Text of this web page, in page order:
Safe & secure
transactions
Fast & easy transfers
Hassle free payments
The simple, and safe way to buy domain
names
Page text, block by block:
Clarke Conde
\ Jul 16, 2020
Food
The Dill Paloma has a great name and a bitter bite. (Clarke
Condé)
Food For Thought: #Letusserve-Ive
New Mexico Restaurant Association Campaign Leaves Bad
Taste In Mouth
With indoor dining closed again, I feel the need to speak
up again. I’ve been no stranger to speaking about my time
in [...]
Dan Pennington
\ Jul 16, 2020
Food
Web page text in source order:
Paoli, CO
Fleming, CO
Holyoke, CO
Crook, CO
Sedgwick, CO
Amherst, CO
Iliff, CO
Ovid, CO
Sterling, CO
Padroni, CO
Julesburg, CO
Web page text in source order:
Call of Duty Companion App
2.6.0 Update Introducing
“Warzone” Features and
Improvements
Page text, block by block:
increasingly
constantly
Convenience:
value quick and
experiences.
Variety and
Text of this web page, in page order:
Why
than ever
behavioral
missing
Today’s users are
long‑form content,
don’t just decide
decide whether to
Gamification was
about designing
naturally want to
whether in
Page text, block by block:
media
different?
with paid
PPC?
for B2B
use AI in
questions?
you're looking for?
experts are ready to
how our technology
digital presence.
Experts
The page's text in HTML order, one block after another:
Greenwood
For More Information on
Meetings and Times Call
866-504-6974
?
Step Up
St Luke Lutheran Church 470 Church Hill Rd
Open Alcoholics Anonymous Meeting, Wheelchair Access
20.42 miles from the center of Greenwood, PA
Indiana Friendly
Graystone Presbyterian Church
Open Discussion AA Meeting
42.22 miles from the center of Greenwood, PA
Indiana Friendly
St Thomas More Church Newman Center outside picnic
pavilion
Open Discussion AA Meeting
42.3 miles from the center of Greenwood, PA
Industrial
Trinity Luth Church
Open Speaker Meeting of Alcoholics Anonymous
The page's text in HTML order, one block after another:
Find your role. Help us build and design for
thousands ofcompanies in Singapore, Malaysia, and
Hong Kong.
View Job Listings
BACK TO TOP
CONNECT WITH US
◆ ◆ ◆ ◆ ◆
_EXERCISE OBJECTIVE:_ Copy the entries above exactly, leaving none out.

_SOLUTION FOR THIS PROBLEM:_
Text of this web page, in page order:
Safe & secure
transactions
Fast & easy transfers
Hassle free payments
The simple, and safe way to buy domain
names
Page text, block by block:
Clarke Conde
\ Jul 16, 2020
Food
The Dill Paloma has a great name and a bitter bite. (Clarke
Condé)
Food For Thought: #Letusserve-Ive
New Mexico Restaurant Association Campaign Leaves Bad
Taste In Mouth
With indoor dining closed again, I feel the need to speak
up again. I’ve been no stranger to speaking about my time
in [...]
Dan Pennington
\ Jul 16, 2020
Food
Web page text in source order:
Paoli, CO
Fleming, CO
Holyoke, CO
Crook, CO
Sedgwick, CO
Amherst, CO
Iliff, CO
Ovid, CO
Sterling, CO
Padroni, CO
Julesburg, CO
Web page text in source order:
Call of Duty Companion App
2.6.0 Update Introducing
“Warzone” Features and
Improvements
Page text, block by block:
increasingly
constantly
Convenience:
value quick and
experiences.
Variety and
Text of this web page, in page order:
Why
than ever
behavioral
missing
Today’s users are
long‑form content,
don’t just decide
decide whether to
Gamification was
about designing
naturally want to
whether in
Page text, block by block:
media
different?
with paid
PPC?
for B2B
use AI in
questions?
you're looking for?
experts are ready to
how our technology
digital presence.
Experts
The page's text in HTML order, one block after another:
Greenwood
For More Information on
Meetings and Times Call
866-504-6974
?
Step Up
St Luke Lutheran Church 470 Church Hill Rd
Open Alcoholics Anonymous Meeting, Wheelchair Access
20.42 miles from the center of Greenwood, PA
Indiana Friendly
Graystone Presbyterian Church
Open Discussion AA Meeting
42.22 miles from the center of Greenwood, PA
Indiana Friendly
St Thomas More Church Newman Center outside picnic
pavilion
Open Discussion AA Meeting
42.3 miles from the center of Greenwood, PA
Industrial
Trinity Luth Church
Open Speaker Meeting of Alcoholics Anonymous
The page's text in HTML order, one block after another:
Find your role. Help us build and design for
thousands ofcompanies in Singapore, Malaysia, and
Hong Kong.
View Job Listings
BACK TO TOP
CONNECT WITH US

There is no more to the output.